Remusberg, 26 octobre.

Mon cher Voltaire, l’événement le moins prévu du monde m’empêche, pour cette fois, d’ouvrir mon âme à la vôtre comme d’ordinaire, et de bavarder comme je le voudrais. L’empereur[1] est mort.

Ce prince, né particulier,
Fut roi, puis empereur ; Eugène fut sa gloire ;
Mais, par malheur pour son histoire,
Il est mort en banqueroutier.

Cette mort dérange toutes mes idées pacifiques, et je crois qu’il s’agira, au mois de juin, plutôt de poudre à canon, de soldats, de tranchées, que d’actrices, de ballets, et de théâtre ; de façon que je me vois obligé de suspendre le marché[2] que nous aurions fait. Mon affaire de Liège est toute terminée[3], mais celles d’à présent sont de bien plus grande conséquence pour l’Europe ; c’est le moment du changement total de l’ancien système de politique ; c’est ce rocher détaché qui roule sur la figure des quatre métaux que vit Nabuchodonosor[4], et qui les détruisit tous. Je vous suis mille fois obligé de l’impression de Machiavel achevée ; je ne saurais y travailler à présent ; je suis surchargé d’affaires. Je vais faire passer ma fièvre, car j’ai besoin de ma machine, et il en faut tirer à présent tout le parti possible.
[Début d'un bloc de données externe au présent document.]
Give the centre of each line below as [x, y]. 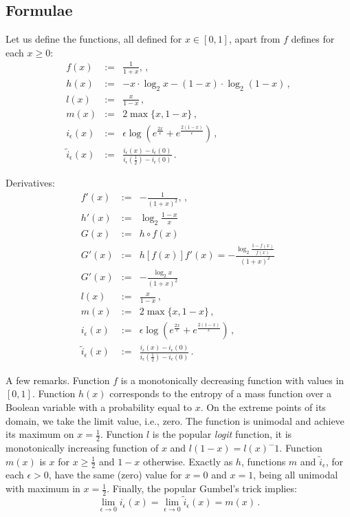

Je vous envoie une ode[5], en réponse à celle de Gresset. Adieu, cher ami, ne m’oubliez jamais, et soyez persuadé de la tendre estime avec laquelle je suis votre très-fidèle ami.


1372. — À M. HELVÉTIUS,
à paris.
À la Haye, au palais du roi de Prusse, ce 27 d’octobre.

Mon cher et jeune Apollon, mon poëte philosophe, il y a six semaines que je suis plus errant que vous. Je comptais, de jour en jour, repasser par Bruxelles, et y relire deux pièces[6] char-

  1. Charles VI.
  2. Relativement à une troupe de comédiens ; voyez page 516.
  3. L’accommodement entre le roi de Prusse et l’évêque de Liège avait été signé à Berlin le 20 octobre.
  4. Daniel, ii, 34.
  5. L’ode de Frédéric à Gresset est la deuxième dans les diverses éditions soit des Poésies, soit des Œuvres primitives du roi de Prusse.
  6. Voyez ces pièces avec les remarques de Voltaire, tome XXIII, pages 5 et suivantes.